▶ _What is expected_
Whenever a picture appears, leave it out while repeating all the other data exactly.

▶ _Records shown_
+===+

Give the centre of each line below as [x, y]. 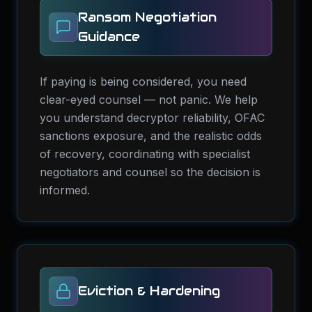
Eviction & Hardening [149, 291]
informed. [65, 190]
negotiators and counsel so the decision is [150, 172]
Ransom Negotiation [147, 17]
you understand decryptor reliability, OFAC [152, 118]
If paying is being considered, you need [143, 81]
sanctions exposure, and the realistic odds [151, 136]
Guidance [109, 37]
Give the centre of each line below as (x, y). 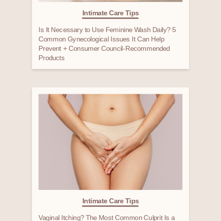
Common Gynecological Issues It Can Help (101, 39)
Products (52, 58)
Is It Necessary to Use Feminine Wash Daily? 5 (107, 30)
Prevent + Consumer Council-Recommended (104, 49)
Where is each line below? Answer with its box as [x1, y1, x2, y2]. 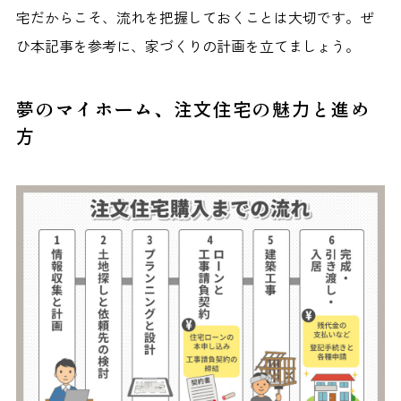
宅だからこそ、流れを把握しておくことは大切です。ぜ [15, 5, 374, 28]
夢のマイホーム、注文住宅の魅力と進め [15, 95, 371, 122]
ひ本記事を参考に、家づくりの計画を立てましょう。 [15, 34, 360, 56]
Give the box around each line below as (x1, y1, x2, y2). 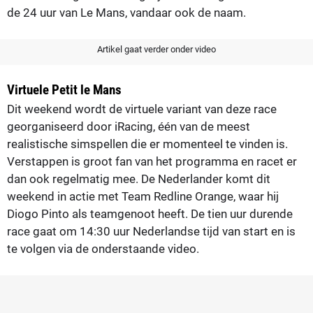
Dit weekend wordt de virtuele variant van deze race (7, 101, 277, 116)
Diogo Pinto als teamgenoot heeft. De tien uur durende (7, 206, 293, 221)
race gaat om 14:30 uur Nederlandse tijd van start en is (7, 224, 296, 238)
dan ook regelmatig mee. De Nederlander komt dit (7, 171, 270, 186)
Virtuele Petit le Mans (7, 81, 122, 98)
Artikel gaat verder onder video (97, 43, 216, 54)
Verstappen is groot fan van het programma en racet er (7, 154, 297, 168)
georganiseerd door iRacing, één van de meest (7, 119, 250, 133)
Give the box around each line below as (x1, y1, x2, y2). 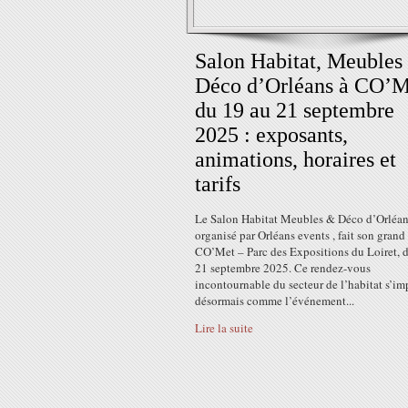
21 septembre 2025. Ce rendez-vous (195, 260, 371, 276)
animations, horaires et (195, 148, 396, 171)
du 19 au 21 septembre (195, 98, 394, 122)
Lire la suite (195, 320, 253, 336)
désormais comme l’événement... (195, 292, 354, 309)
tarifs (195, 172, 240, 196)
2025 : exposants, (195, 123, 348, 147)
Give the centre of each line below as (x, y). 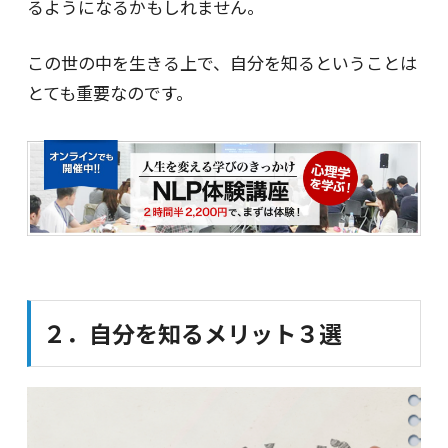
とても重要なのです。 (109, 93)
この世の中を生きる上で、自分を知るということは (221, 63)
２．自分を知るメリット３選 (192, 333)

+===+

▶ _Answer to the exercise_
Give the centre of each line below as [x, y]. 
Eviction & Hardening [149, 291]
informed. [65, 190]
negotiators and counsel so the decision is [150, 172]
Ransom Negotiation [147, 17]
you understand decryptor reliability, OFAC [152, 118]
If paying is being considered, you need [143, 81]
sanctions exposure, and the realistic odds [151, 136]
Guidance [109, 37]
Give the centre of each line below as (x, y). 
Common Gynecological Issues It Can Help (101, 39)
Products (52, 58)
Is It Necessary to Use Feminine Wash Daily? 5 (107, 30)
Prevent + Consumer Council-Recommended (104, 49)
Where is each line below? Answer with its box as [x1, y1, x2, y2]. 
宅だからこそ、流れを把握しておくことは大切です。ぜ [15, 5, 374, 28]
夢のマイホーム、注文住宅の魅力と進め [15, 95, 371, 122]
ひ本記事を参考に、家づくりの計画を立てましょう。 [15, 34, 360, 56]
Give the box around each line below as (x1, y1, x2, y2). 
Dit weekend wordt de virtuele variant van deze race (7, 101, 277, 116)
Diogo Pinto als teamgenoot heeft. De tien uur durende (7, 206, 293, 221)
race gaat om 14:30 uur Nederlandse tijd van start en is (7, 224, 296, 238)
dan ook regelmatig mee. De Nederlander komt dit (7, 171, 270, 186)
Virtuele Petit le Mans (7, 81, 122, 98)
Artikel gaat verder onder video (97, 43, 216, 54)
Verstappen is groot fan van het programma en racet er (7, 154, 297, 168)
georganiseerd door iRacing, één van de meest (7, 119, 250, 133)
Give the box around each line below as (x1, y1, x2, y2). 
21 septembre 2025. Ce rendez-vous (195, 260, 371, 276)
animations, horaires et (195, 148, 396, 171)
du 19 au 21 septembre (195, 98, 394, 122)
Lire la suite (195, 320, 253, 336)
désormais comme l’événement... (195, 292, 354, 309)
tarifs (195, 172, 240, 196)
2025 : exposants, (195, 123, 348, 147)
Give the centre of each line below as (x, y). 
とても重要なのです。 (109, 93)
この世の中を生きる上で、自分を知るということは (221, 63)
２．自分を知るメリット３選 (192, 333)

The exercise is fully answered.